Investors snapped up Gainesville biomass plant bond deal

BRADENTON, Fla. – Eager investors doled out just over $3 billion in orders for Gainesville Regional Utilities’ $416 million of fixed-rate, tax exempt bonds, a utility official said.

Although the north Florida utility faced a “tepid” market for the sale Tuesday, Chief Financial Officer Justin Locke said underwriters successfully pushed interest rates down to provide GRU with “the most successful spread” in its history.

The Gainesville Renewable Energy Center biomass facility, shown here, is a 100-megawatt wood-burning plant in north Florida that began service in December 2013.

Bond proceeds will be used as partial financing to purchase a 100-megawatt wood-burning biomass plant called the Gainesville Renewable Energy Center, or GREC, from a group of investors.

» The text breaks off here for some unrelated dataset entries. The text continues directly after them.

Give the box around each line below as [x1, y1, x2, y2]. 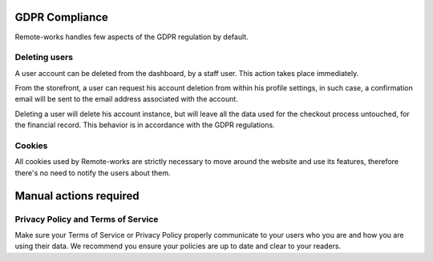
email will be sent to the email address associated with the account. [14, 94, 238, 104]
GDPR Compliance [14, 10, 108, 24]
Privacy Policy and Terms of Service [14, 213, 159, 224]
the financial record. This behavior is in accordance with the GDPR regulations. [14, 120, 276, 130]
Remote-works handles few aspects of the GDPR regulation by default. [14, 32, 249, 42]
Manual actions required [14, 189, 140, 203]
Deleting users [14, 52, 74, 63]
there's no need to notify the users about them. [14, 168, 171, 178]
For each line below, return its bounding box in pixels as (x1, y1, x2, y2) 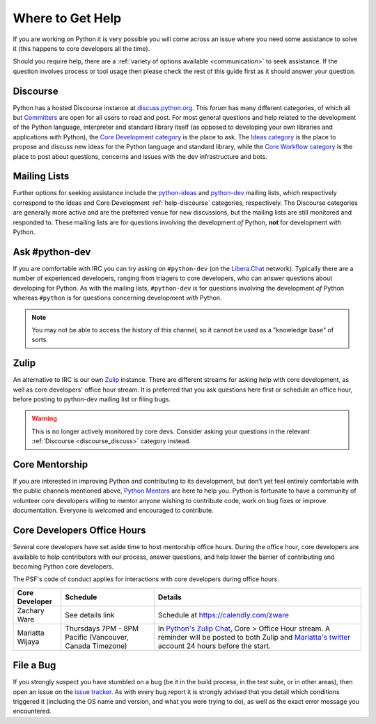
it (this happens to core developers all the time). (13, 44, 150, 52)
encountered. (13, 707, 52, 716)
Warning (31, 415, 57, 423)
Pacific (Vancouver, (65, 632, 129, 642)
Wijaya (17, 636, 40, 646)
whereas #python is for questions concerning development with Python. (13, 293, 222, 302)
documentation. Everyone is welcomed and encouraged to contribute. (13, 506, 214, 515)
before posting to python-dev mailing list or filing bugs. (13, 394, 171, 403)
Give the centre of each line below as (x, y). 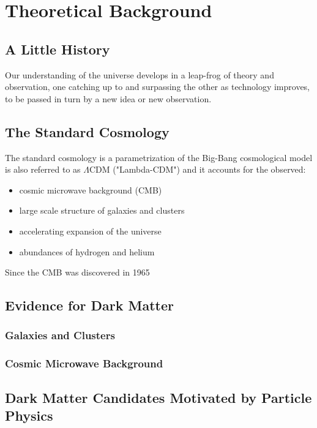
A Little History (58, 49)
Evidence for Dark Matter (89, 305)
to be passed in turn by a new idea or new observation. (108, 98)
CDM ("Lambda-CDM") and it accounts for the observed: (198, 169)
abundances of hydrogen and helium (87, 251)
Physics (29, 415)
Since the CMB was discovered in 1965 (77, 272)
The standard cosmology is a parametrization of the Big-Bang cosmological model (159, 157)
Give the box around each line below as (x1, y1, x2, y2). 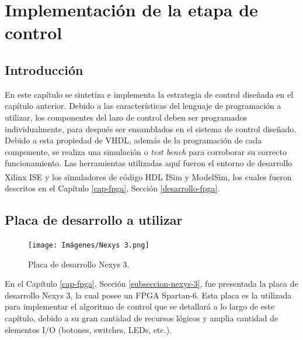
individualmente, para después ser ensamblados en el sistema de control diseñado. (5, 122, 297, 135)
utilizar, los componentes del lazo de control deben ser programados (5, 111, 248, 123)
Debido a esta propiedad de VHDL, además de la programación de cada (5, 134, 262, 146)
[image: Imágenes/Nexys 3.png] (28, 241, 149, 249)
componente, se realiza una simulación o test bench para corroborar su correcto (5, 145, 287, 157)
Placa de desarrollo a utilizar (5, 211, 183, 229)
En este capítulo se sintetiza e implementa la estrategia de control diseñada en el (5, 88, 294, 100)
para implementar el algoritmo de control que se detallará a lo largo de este (5, 300, 274, 312)
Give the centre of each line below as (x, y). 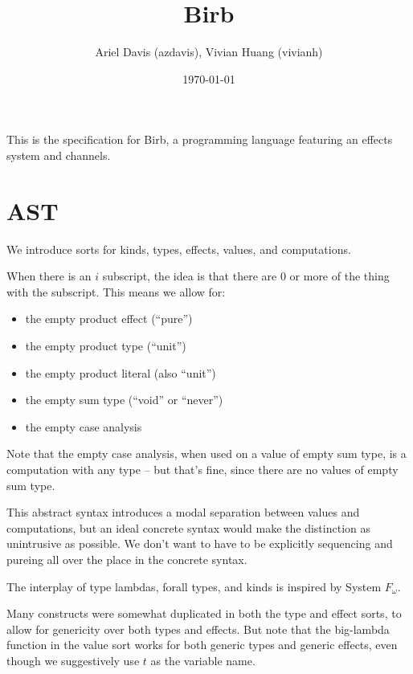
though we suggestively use (73, 660)
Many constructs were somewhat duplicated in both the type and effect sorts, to (204, 613)
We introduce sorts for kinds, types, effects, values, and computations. (179, 249)
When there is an (49, 276)
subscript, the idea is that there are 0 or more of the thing (246, 276)
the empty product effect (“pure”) (109, 319)
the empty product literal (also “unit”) (121, 372)
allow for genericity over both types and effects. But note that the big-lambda (198, 629)
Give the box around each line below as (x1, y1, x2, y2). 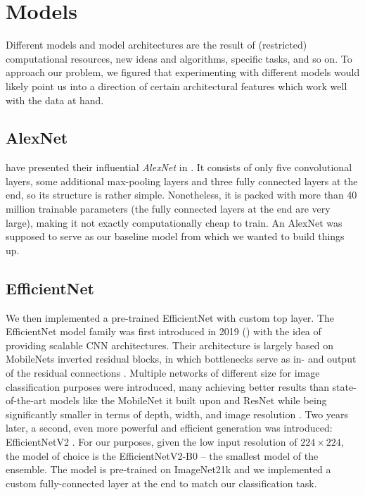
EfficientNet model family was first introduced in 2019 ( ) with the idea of (6, 324, 321, 339)
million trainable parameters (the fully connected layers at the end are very (6, 201, 331, 216)
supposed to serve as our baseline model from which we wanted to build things (6, 229, 345, 244)
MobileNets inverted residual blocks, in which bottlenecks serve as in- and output (6, 351, 357, 366)
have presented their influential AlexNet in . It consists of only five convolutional (6, 160, 352, 175)
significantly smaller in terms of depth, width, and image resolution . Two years (6, 406, 349, 421)
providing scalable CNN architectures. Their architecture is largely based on (6, 337, 334, 352)
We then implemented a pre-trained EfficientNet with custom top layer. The (6, 310, 335, 325)
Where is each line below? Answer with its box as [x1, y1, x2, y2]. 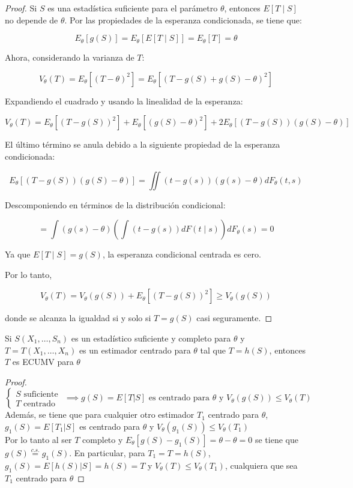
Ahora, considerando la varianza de [5, 51, 134, 64]
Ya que [5, 248, 31, 261]
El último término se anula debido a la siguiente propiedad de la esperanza [5, 138, 280, 151]
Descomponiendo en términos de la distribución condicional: [5, 198, 226, 211]
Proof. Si [5, 2, 37, 14]
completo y [82, 433, 123, 445]
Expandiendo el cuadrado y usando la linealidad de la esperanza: [5, 94, 243, 107]
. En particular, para [69, 446, 145, 459]
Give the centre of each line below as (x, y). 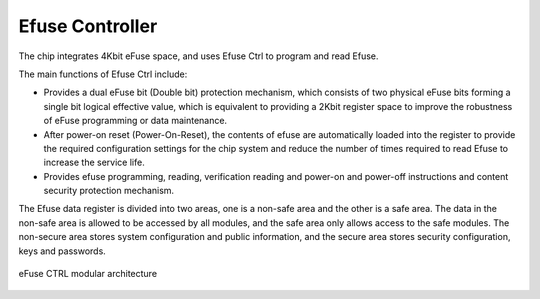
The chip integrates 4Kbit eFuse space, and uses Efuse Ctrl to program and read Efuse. (198, 56)
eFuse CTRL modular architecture (88, 274)
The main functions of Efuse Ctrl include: (103, 74)
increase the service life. (94, 162)
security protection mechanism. (109, 191)
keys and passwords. (62, 251)
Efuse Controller (88, 26)
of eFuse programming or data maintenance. (135, 121)
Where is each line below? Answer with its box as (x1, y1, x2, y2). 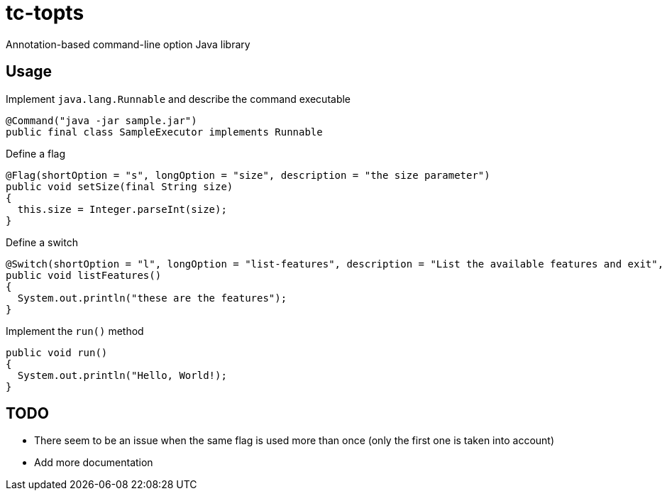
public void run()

Two private placements totaling $265 million were used to complete the purchase.

“To have the global marketplace validate the deal we struck with GREC in such an overwhelming and positive way is absolutely magnificent,” said a statement from GRU General Manager Ed Bielarski. “Words can’t express the pride I feel for all the folks who worked on making this financing a success.”

GRU officials said they expect to save at least $768 million by terminating the power purchase agreement with GREC.

The deal included a $150 million, swapped-to-fixed, variable rate placement with Wells Fargo Securities. Swaps were placed with Citi and Goldman Sachs & Co. Another $115 million of variable-rate securities were placed with Bank of America Merrill Lynch.

Under the power purchase agreement, GRU said it would have paid about $1.9 billion over the next 27 years. Under the asset purchase agreement, the buy-out will save more than $750 million over the PPA and enable the utility to cut electric rates by up to 10%, officials said.

The bonds priced to yield 1% with a 5% coupon in 2018, 2.7% with a 5% coupon in 2033, and 3.24% with a 4% coupon in 2040. The spread was under the benchmark by 6 basis points in 2018, while it was above the benchmark 26 basis points in 2033 and 52 basis points in 2040.

The bonds are rated Aa3 by Moody's Investors Service and AA-minus by Fitch Ratings and S&P Global Ratings.

Goldman Sachs was the book-runner and Bank of America Merrill Lynch was co-senior manager. Barclays, Citi, Ramirez & Co., and Wells Fargo Securities were co-managers.

PFM Financial Advisors LLC was the financial advisor for the deal. PFM Swap Advisors LLC consulted on the swaps.

Holland & Knight LLP was bond counsel, Bryant Miller Olive PA was disclosure counsel, and Nixon Peabody LLP counseled the underwriters.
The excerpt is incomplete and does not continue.